*What this task involves*.
Please give back only the lines below from the one containing "Buffet Events (80, 179)" to the one containing "delivering. While the app isn’t available for", each repeated word for word, both ends included.

*Excerpted records*.
-.-.-
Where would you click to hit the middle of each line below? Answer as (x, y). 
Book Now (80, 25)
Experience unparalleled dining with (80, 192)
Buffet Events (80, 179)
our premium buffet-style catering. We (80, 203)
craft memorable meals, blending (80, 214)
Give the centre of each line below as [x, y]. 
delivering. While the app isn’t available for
-.-.-
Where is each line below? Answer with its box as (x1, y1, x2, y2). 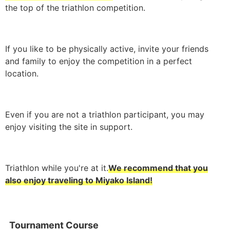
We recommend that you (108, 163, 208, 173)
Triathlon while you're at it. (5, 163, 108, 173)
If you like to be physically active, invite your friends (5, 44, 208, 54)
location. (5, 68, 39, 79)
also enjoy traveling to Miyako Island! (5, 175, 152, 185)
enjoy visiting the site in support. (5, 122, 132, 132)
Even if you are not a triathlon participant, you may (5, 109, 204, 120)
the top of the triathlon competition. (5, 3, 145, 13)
-.-.-
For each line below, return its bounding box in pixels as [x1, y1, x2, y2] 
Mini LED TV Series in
-.-.-
*Solution to this problem*.
Buffet Events (80, 179)
our premium buffet-style catering. We (80, 203)
craft memorable meals, blending (80, 214)
Give the centre of each line below as [x, y]. 
delivering. While the app isn’t available for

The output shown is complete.